BEGIN Dataset records

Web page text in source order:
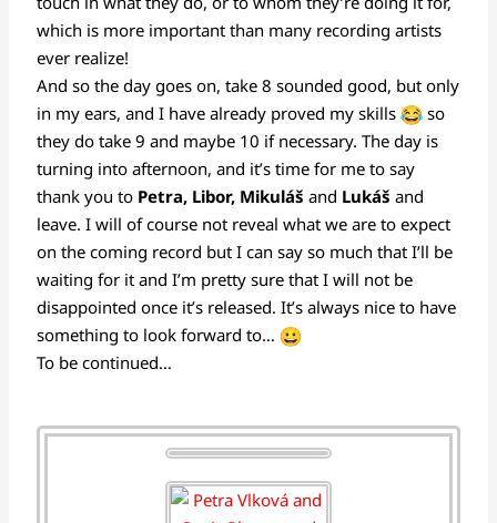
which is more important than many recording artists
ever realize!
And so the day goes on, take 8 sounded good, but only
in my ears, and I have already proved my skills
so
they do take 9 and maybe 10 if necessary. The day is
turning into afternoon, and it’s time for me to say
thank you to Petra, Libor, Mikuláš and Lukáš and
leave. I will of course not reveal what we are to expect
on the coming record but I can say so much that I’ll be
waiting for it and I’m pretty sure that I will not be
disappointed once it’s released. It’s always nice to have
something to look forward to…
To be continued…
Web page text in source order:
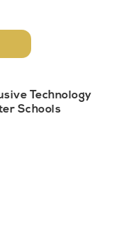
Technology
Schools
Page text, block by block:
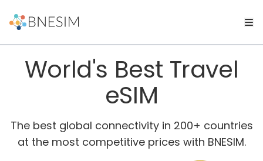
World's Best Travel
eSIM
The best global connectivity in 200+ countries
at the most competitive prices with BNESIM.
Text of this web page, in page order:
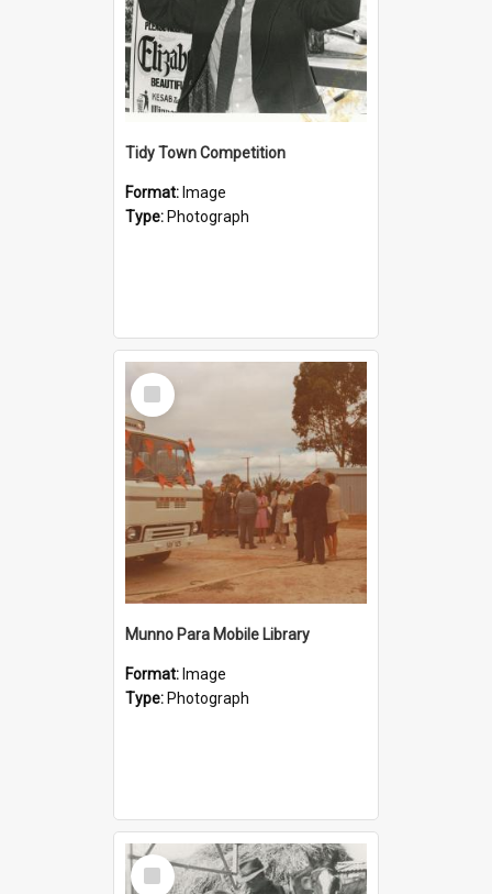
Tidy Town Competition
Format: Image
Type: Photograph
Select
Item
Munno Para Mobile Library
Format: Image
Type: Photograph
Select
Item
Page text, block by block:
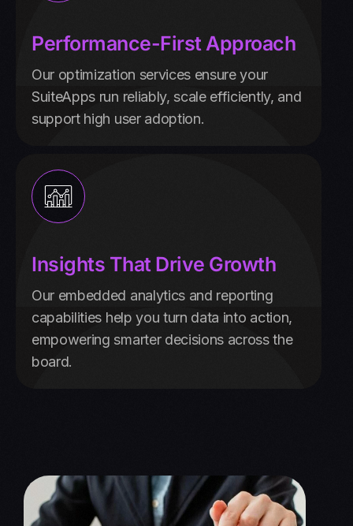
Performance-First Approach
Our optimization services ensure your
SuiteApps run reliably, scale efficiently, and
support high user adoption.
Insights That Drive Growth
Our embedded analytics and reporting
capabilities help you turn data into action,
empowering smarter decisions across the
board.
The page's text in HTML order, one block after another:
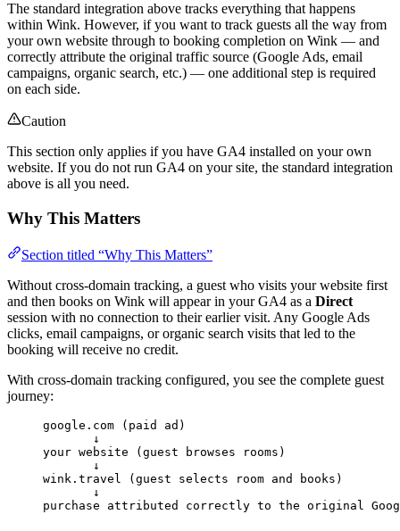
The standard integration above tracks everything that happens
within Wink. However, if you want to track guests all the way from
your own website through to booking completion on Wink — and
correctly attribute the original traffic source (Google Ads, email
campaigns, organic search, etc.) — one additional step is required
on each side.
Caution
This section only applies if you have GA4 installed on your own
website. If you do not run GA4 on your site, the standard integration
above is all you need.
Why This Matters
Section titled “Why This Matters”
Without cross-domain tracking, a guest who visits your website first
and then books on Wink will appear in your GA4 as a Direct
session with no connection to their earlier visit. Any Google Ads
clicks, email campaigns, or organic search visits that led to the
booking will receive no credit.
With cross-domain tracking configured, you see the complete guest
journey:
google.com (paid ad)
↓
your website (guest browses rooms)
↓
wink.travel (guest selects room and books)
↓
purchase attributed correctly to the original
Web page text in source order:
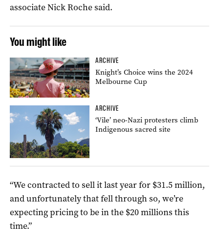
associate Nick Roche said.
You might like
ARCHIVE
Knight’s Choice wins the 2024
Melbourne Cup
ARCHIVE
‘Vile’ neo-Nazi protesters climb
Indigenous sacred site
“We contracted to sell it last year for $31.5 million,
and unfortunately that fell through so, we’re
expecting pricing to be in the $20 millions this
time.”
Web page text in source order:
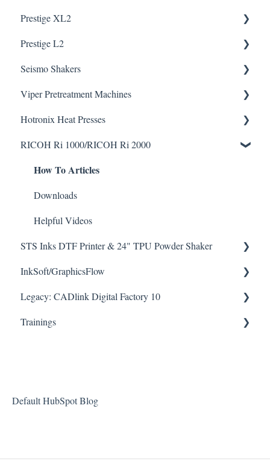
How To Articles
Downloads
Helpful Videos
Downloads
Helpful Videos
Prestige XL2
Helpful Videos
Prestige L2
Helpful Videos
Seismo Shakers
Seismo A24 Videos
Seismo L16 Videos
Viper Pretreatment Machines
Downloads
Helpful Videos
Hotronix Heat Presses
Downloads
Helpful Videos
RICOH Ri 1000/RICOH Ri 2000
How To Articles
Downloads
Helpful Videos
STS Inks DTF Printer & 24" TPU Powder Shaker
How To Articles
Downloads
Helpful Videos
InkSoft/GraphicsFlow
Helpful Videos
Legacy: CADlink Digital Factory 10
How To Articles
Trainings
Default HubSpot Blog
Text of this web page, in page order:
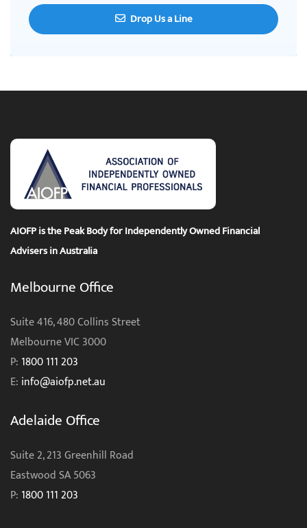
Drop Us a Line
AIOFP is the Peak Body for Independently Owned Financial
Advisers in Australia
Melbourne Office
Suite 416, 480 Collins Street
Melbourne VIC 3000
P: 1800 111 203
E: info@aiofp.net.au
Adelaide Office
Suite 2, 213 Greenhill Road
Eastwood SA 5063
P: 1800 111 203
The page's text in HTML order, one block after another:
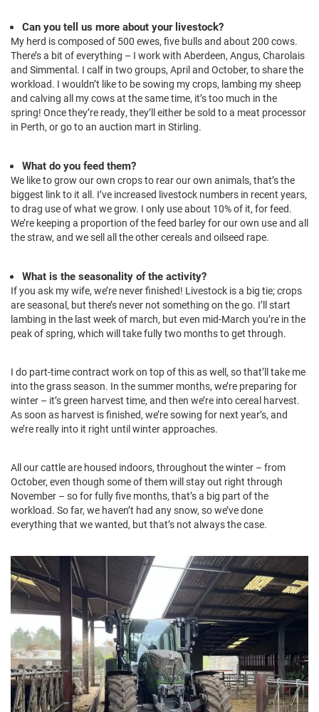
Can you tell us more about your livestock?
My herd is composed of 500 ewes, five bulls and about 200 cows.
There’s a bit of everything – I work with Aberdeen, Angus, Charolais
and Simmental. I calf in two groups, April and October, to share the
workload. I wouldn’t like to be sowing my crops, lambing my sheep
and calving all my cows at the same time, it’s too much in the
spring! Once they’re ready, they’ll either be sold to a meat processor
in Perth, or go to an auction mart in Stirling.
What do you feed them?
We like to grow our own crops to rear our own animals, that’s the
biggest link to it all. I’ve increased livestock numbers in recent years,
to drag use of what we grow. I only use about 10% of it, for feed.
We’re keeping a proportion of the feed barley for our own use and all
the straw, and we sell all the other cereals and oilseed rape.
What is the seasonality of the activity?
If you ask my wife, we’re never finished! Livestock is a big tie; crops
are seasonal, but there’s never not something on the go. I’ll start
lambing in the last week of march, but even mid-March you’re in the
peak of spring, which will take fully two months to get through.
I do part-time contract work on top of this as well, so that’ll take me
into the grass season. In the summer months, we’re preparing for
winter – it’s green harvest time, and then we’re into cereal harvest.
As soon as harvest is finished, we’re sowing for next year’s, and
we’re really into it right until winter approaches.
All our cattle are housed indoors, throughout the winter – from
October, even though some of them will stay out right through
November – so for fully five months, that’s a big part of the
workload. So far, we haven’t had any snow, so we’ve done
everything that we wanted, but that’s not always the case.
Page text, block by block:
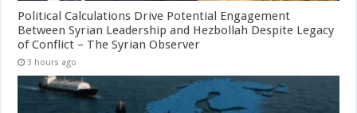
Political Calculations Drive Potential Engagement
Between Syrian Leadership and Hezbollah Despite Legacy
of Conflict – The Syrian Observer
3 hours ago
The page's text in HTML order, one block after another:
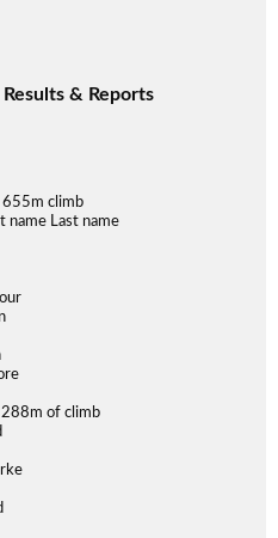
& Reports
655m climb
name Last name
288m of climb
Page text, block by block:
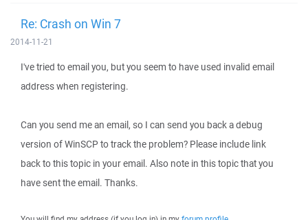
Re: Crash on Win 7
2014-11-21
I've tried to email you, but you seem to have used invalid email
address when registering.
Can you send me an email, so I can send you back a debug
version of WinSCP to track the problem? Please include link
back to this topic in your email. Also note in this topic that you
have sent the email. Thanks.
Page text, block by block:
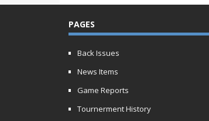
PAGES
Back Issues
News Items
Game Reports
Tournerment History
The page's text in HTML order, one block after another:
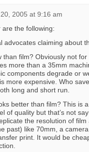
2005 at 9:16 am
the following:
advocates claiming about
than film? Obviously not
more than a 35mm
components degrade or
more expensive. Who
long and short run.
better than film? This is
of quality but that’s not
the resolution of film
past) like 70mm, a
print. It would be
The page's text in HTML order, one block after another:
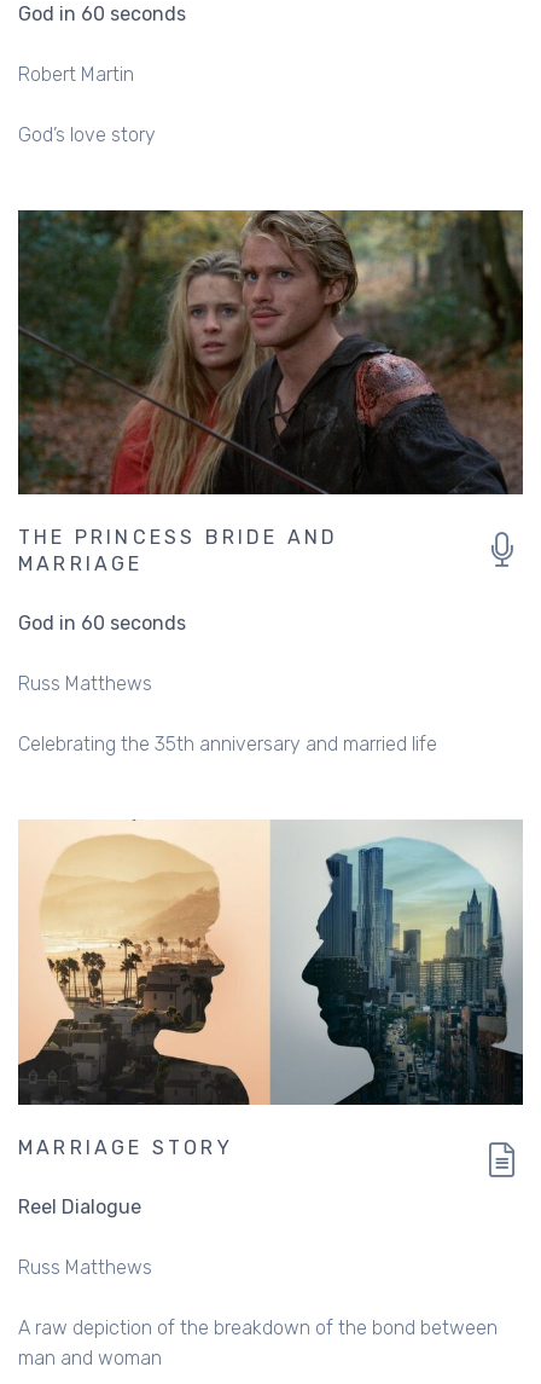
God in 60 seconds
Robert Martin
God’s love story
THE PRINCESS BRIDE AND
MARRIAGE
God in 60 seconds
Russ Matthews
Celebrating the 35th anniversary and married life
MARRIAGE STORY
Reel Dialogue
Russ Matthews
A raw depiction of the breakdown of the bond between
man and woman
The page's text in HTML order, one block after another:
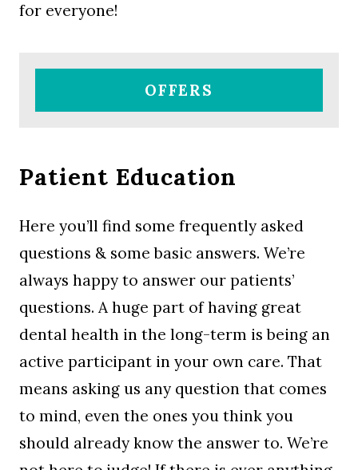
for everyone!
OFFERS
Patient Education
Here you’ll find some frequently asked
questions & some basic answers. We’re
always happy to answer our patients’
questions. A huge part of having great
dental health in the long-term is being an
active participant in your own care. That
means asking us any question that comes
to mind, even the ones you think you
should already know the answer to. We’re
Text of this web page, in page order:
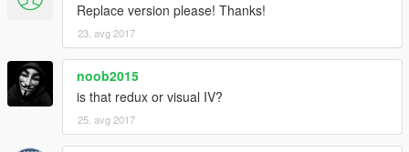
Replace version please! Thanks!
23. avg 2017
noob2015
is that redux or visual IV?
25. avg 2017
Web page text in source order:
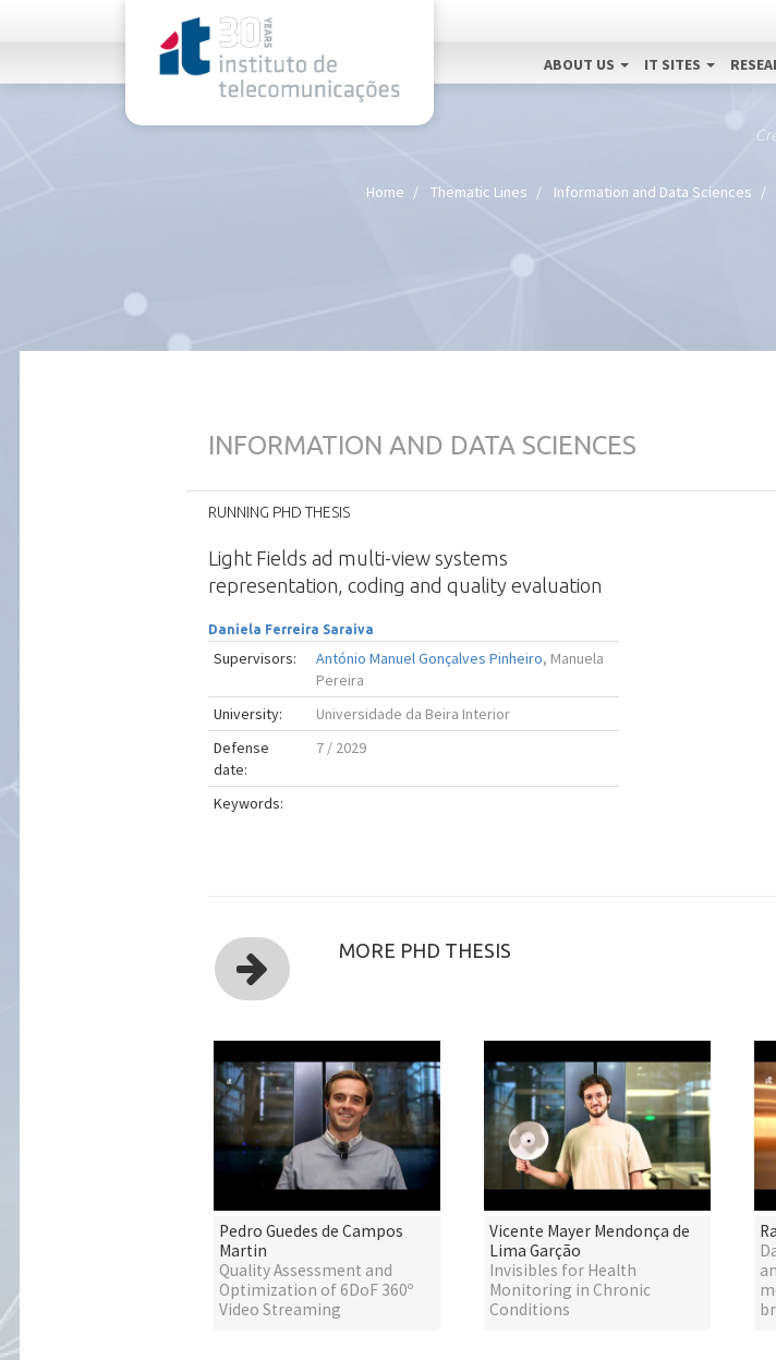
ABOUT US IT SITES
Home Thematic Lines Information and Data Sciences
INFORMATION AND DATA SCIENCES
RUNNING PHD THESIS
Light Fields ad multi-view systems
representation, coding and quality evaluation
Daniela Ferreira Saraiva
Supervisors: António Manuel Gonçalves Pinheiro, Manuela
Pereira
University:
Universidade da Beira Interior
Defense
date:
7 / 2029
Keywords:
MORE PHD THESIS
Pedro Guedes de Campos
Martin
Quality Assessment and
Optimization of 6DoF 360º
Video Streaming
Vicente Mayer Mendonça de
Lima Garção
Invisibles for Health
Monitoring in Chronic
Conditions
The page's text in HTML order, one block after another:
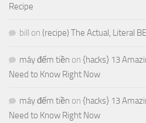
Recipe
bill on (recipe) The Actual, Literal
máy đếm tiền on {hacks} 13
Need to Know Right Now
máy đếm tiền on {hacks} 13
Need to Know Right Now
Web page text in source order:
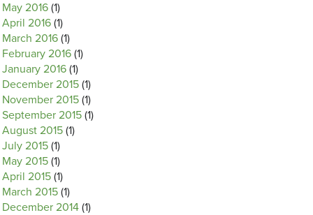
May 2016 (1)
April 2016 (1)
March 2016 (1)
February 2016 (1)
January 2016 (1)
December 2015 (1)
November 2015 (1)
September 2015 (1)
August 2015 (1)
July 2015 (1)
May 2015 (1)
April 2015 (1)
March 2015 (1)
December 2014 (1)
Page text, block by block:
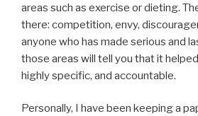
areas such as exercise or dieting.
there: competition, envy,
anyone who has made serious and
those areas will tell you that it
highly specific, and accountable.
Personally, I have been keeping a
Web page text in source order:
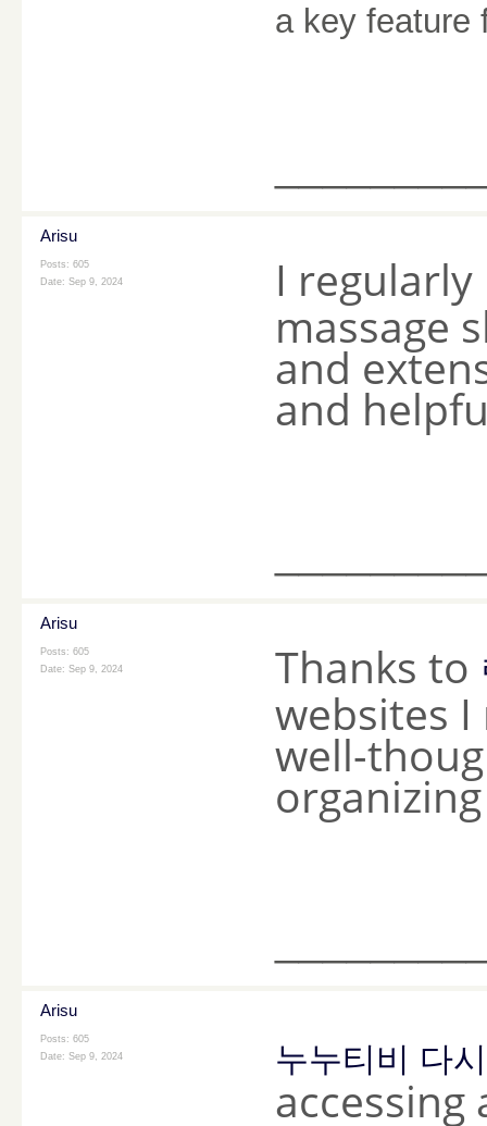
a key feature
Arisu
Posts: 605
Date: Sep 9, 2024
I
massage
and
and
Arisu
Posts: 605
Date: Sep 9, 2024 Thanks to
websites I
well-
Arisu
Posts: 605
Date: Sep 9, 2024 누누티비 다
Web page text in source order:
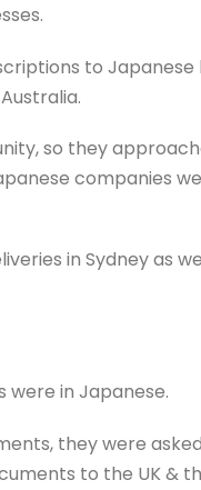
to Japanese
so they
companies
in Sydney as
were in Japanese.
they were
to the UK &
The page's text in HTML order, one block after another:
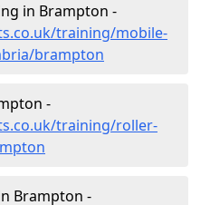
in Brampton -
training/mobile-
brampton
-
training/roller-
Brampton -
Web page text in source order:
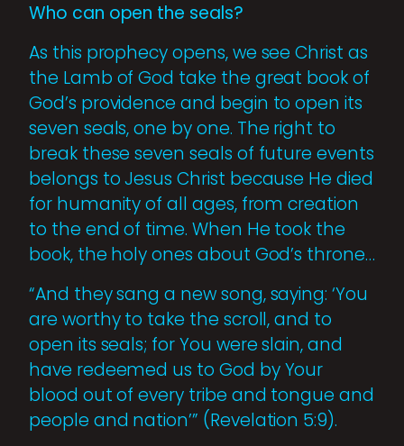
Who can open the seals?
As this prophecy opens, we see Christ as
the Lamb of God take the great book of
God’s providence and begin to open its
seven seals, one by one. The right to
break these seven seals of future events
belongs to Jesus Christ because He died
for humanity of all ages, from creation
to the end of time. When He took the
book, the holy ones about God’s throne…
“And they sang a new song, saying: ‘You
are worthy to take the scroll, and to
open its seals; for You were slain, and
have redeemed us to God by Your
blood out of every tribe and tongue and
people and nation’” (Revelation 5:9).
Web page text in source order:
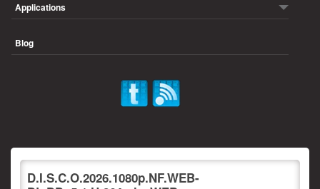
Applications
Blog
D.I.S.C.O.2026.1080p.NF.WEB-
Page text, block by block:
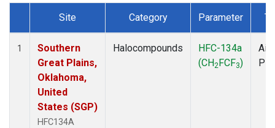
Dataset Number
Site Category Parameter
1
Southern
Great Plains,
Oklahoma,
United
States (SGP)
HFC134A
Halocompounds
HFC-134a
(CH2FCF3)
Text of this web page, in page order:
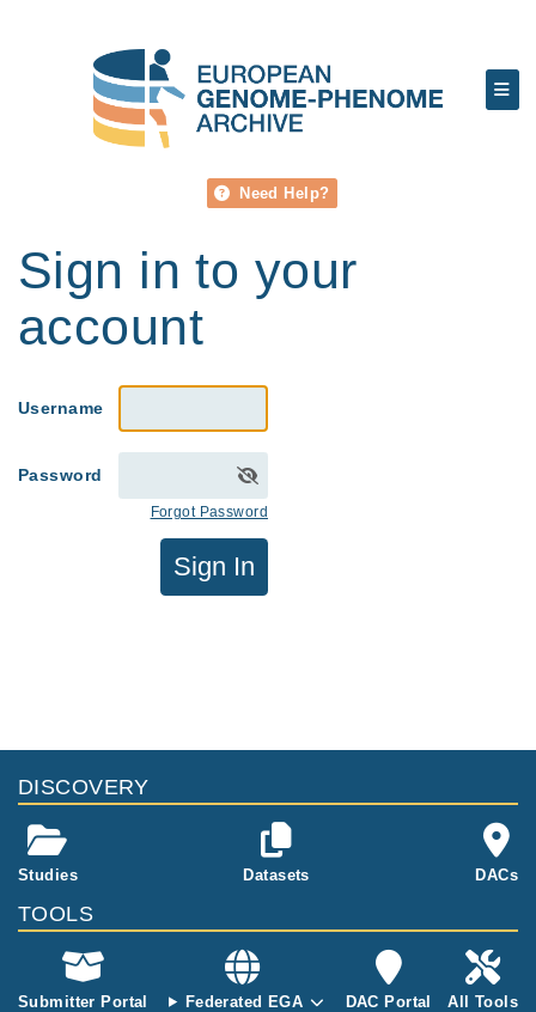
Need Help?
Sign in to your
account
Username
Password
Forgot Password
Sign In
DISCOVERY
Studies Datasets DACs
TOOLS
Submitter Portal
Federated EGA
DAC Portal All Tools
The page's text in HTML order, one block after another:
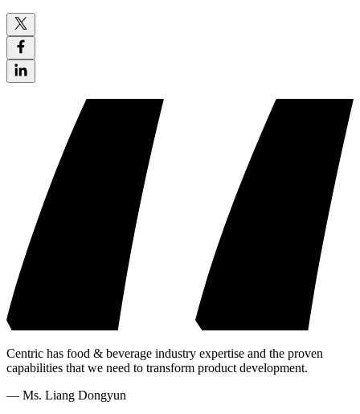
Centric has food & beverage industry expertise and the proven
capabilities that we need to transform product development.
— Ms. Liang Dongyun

END Dataset records

> **Your objective**
Using the entries above, extract exactly the lines from the one that contains "always happy to answer our patients’" through the one that contains "Date: Sep 9, 2024 누누티비 다". Do not carry over any pictures.

> **Answer section**
always happy to answer our patients’
questions. A huge part of having great
dental health in the long-term is being an
active participant in your own care. That
means asking us any question that comes
to mind, even the ones you think you
should already know the answer to. We’re
Text of this web page, in page order:
Replace version please! Thanks!
23. avg 2017
noob2015
is that redux or visual IV?
25. avg 2017
Web page text in source order:
ABOUT US IT SITES
Home Thematic Lines Information and Data Sciences
INFORMATION AND DATA SCIENCES
RUNNING PHD THESIS
Light Fields ad multi-view systems
representation, coding and quality evaluation
Daniela Ferreira Saraiva
Supervisors: António Manuel Gonçalves Pinheiro, Manuela
Pereira
University:
Universidade da Beira Interior
Defense
date:
7 / 2029
Keywords:
MORE PHD THESIS
Pedro Guedes de Campos
Martin
Quality Assessment and
Optimization of 6DoF 360º
Video Streaming
Vicente Mayer Mendonça de
Lima Garção
Invisibles for Health
Monitoring in Chronic
Conditions
The page's text in HTML order, one block after another:
Recipe
bill on (recipe) The Actual, Literal
máy đếm tiền on {hacks} 13
Need to Know Right Now
máy đếm tiền on {hacks} 13
Need to Know Right Now
Web page text in source order:
May 2016 (1)
April 2016 (1)
March 2016 (1)
February 2016 (1)
January 2016 (1)
December 2015 (1)
November 2015 (1)
September 2015 (1)
August 2015 (1)
July 2015 (1)
May 2015 (1)
April 2015 (1)
March 2015 (1)
December 2014 (1)
Page text, block by block:
areas such as exercise or dieting.
there: competition, envy,
anyone who has made serious and
those areas will tell you that it
highly specific, and accountable.
Personally, I have been keeping a
Web page text in source order:
a key feature
Arisu
Posts: 605
Date: Sep 9, 2024
I
massage
and
and
Arisu
Posts: 605
Date: Sep 9, 2024 Thanks to
websites I
well-
Arisu
Posts: 605
Date: Sep 9, 2024 누누티비 다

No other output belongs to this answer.